What about “customarily and regularly”?  This is a major issue in this area. And to say “customarily and regularly,” that means that much, much greater than occasionally, but less than constant, would be the work normally done every work week. It doesn’t include isolated or one-time tasks. It’s customary, it’s the regular kind of work of the manager or the executive.

Now, two other aspects to mention and highlight. One must direct or manage two or more employees. And that means two or more full-time employees or their equivalent. So, for example, one full-time and two half-time employees are equivalent to two full-time employees. So, one full-time employee, two half-time employees, that’s the equivalent of two full-time employees. The supervision, in that regard, would be in place and would meet the requirement. Now, in many, many cases, that is a huge issue. And there are a number of cases we have now throughout the country, many on the East and West Coasts, where frankly, looking at the numbers and doing the statistics with respect to the hours allocated to a given manager becomes critical in determining whether, in fact, that manager or executive customarily and regularly supervises and guides and directs two or more full-time employees or their equivalence.

But what about recommendations, the decision—the ability to make decisions? Well, here we’re told—in the regulations, we’re guided that there must be particular weight to that, which means that those recommendations have more importance, have more substance, are really considered in a way that would make one meaningfully a participant in the decision-making process. Of course, if the manager or executive makes the decision themselves, so be it. That certainly would meet that standard. But to be given particular weight, to consider what a person has to say in a meaningful way, that would justify it as well.

Now, there are many distinctions here with respect to how about if you have several managers and a number of associates who are employees and how does that work in the sense of two or more equivalent employees? And frankly, that’s where the facts of a particular situation come into play. That’s where questions, for example, about concurrent duties. So we see in 29 CFR 541.106, some detail about concurrent duties, and in pertinent part it notes that concurrent performance of the exempt and non-exempt work does not disqualify an employee from the Executive Exemption, if the requirements are otherwise met.
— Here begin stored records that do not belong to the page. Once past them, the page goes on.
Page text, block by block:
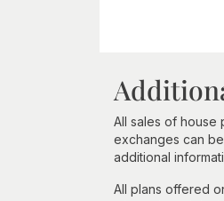
All sales of house
exchanges can
additional
All plans offered
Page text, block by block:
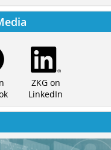
ZKG on
LinkedIn

That’s an area we’ll save for another occasion, because this whole question of how much time do you spend as a manager—how much time do you spend doing ordinary work—that becomes a factual focus in so many cases where a jury is asked to determine: was the primary duty truly executive/management functions, or was this person an ordinary employee who happened to have a few managerial duties?

We’ll save for another occasion the focus on state laws and how much certain state laws, most prominently California, look at the percentage of time spent in management responsibilities. But under the Fair Labor Standards Act—under the federal law—we’re speaking about primary duty, the primary duty, the principal duty, is one of management and supervising two or more employees.

Well, thanks so much for this time. Very, very interesting as we delve in it together. And we will conclude with an understanding of how challenging these laws are to apply in a given factual context. A law passed in 1938 and, frankly, not revised or amended all that much with respect to these fundamental considerations.